The Democrats hit that theme a few times, by the way, latching on to Trump’s claim of I alone can fix it:

He’s forgetting every last one of us.

Americans don’t say I alone can fix it, we say we’ll fix it together.

Of course, Trump’s words were in part a rebuke to Hillary Clinton’s campaigns slogan, “I’m with her.” I’m alone, I’m with her—it’s a meaningless spat over pronouns. It’s the nouns that Hillary used to make the better case. Nouns like wall, taxes, wages, experience, temperament, NATO, bans, security, and knowledge and an appeal to reason. Take this phrase, which is really quite brilliant. Listen as she invokes a Democratic hero, through the lens of a first lady, insults her small-minded opponent, and emphasizes her advantages over him, all in the span of four sentences:

I can’t put it any better than Jackie Kennedy did after the Cuban Missile Crisis. She said that what worried President Kennedy during that very dangerous time was that a war might be started not by big men with self-control and restraint, but by little men, the ones moved by fear and pride. America’s strength doesn’t come from lashing out. It relies on smarts, judgment, cool resolve and the precise and strategic application of power. And that’s the kind of commander in chief I pledge to be.

Overall Hillary Clinton didn’t reach the rhetorical heights of her husband, of either Obama, or even to my mind, Cory Booker, Joe Biden, even Khizr Khan, the father of a slain Marine. Which is to say she’s not the most gifted orator in a field of gifted orators. But to quote one rhetorician, there has never been a man or woman more qualified than Hillary Clinton to serve as president. You know, for 150 years America was a great idea. It’s only really been for the last 70 that it’s been a great nation, a true super power, the most powerful, the richest.

And certainly, America had all the advantages of a well-thought-out Constitution, abundant resources, a populous who bought into the national ethos.

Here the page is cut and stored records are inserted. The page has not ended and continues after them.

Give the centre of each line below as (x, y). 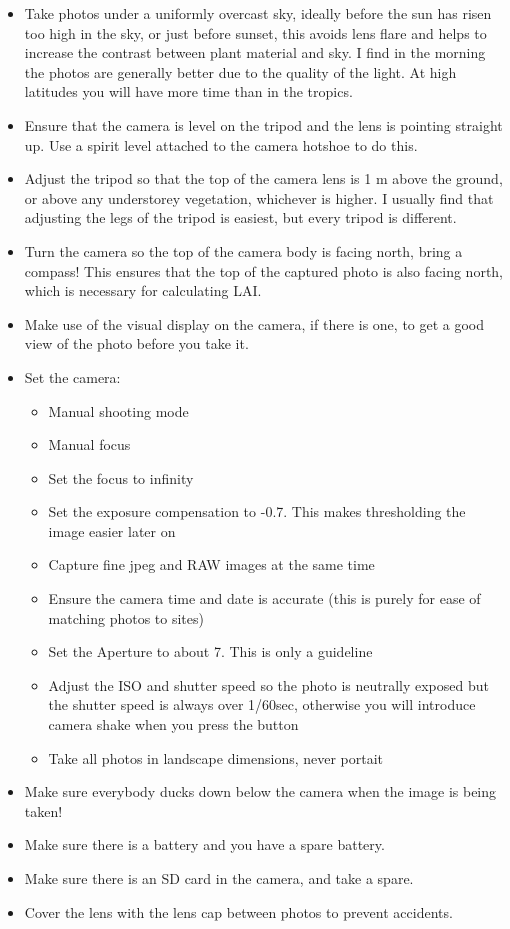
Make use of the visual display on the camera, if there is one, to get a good (254, 323)
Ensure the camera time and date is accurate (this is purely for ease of (264, 598)
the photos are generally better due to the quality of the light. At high (240, 71)
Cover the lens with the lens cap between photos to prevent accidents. (238, 911)
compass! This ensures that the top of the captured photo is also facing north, (264, 270)
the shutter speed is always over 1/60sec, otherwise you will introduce (262, 704)
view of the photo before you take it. (136, 343)
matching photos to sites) (126, 617)
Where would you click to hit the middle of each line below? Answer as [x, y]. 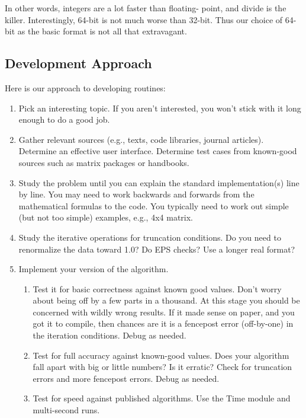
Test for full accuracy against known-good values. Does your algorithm [161, 355]
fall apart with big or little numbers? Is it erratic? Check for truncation [162, 367]
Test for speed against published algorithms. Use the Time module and [162, 398]
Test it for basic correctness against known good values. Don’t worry [157, 288]
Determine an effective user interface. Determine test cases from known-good [158, 151]
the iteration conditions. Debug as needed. [109, 335]
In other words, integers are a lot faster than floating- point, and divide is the [146, 8]
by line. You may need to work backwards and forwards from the [136, 194]
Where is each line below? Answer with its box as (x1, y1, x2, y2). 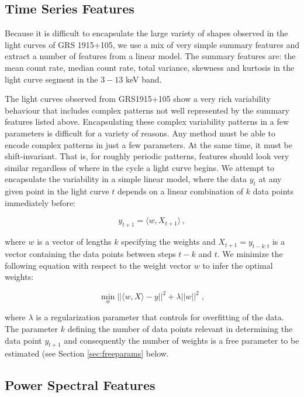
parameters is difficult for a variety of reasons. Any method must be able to (5, 126, 275, 139)
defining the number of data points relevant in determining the (67, 323, 293, 334)
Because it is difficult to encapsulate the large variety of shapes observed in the (5, 27, 288, 39)
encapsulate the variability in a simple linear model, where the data (5, 173, 247, 185)
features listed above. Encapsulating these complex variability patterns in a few (5, 115, 289, 128)
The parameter (5, 323, 58, 334)
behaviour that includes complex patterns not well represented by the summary (5, 104, 290, 116)
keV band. (126, 73, 162, 85)
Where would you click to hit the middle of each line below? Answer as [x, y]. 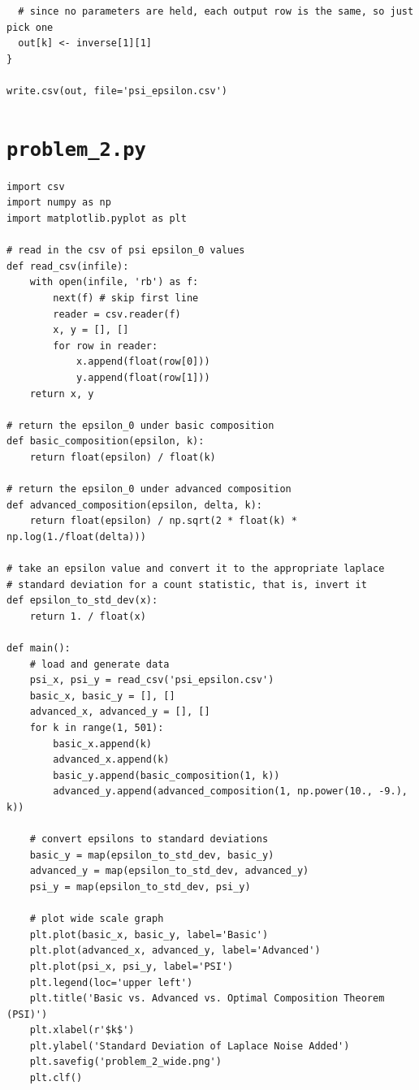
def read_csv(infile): [68, 266]
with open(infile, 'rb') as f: [114, 282]
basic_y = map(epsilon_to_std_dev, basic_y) [152, 855]
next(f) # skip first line [126, 298]
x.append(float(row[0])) [143, 362]
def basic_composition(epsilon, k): [106, 441]
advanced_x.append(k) [111, 760]
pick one [30, 27]
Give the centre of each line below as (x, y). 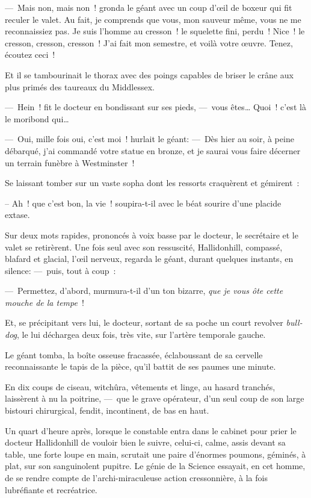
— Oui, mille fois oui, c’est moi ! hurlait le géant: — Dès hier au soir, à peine (149, 139)
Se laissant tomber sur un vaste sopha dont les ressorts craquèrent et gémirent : (152, 183)
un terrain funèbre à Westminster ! (70, 162)
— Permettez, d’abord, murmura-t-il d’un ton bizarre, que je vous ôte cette (144, 291)
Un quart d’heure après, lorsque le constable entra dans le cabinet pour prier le (151, 430)
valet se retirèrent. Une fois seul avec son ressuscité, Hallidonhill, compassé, (144, 247)
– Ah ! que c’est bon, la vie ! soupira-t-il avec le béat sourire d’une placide (143, 203)
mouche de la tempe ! (45, 302)

But it also had great presidents. Look at the presidents during America’s rise to greatness during and since WWII. FDR: historians’ consensus, third-greatest president in history. Truman and Eisenhower: consistently ranked as Top 10 greatest presidents. Then JFK and LBJ: so incomplete and flawed, but also giants in their way. It’s not just through a historic lens, a nostalgic lens, that we think of these men as great. Their deeds, and the results of their policies prove it. Then Nixon, Ford, and Carter flounder and with that, the country’s fortunes dipped. Reagan restored a confidence. Add then Bush, Clinton, another Bush, and Obama. Now to me, with the exception of George W. Bush, all of these men were men of achievements, of gifts, of energy, of vision, and one or the other—though not always both—intellect and wisdom.

The name Donald Trump belongs on that list like the name Buddy Biancalana belongs on the 1927 Yankees. Like a Route 23 Arby’s belongs in a Michelin Guide, like Sha Na Na belonged at Woodstock. And let’s remember, that last one actually happened.

Hillary Clinton, the case was made, has the experience, the qualities, the compassion to join the list of heretofore men who are worthy of the role of president. And the good news for her is that a highly scrutinized speech is, to her skills, the least friendly venue for her to emphasize those qualities. Now the presidential debates will be held Sept. 26, Oct. 9 and 19. And if she does well in those, and she has all the advantages to do so, there will be one last big stage and it will contain a speech of either concession or victory on Election Day.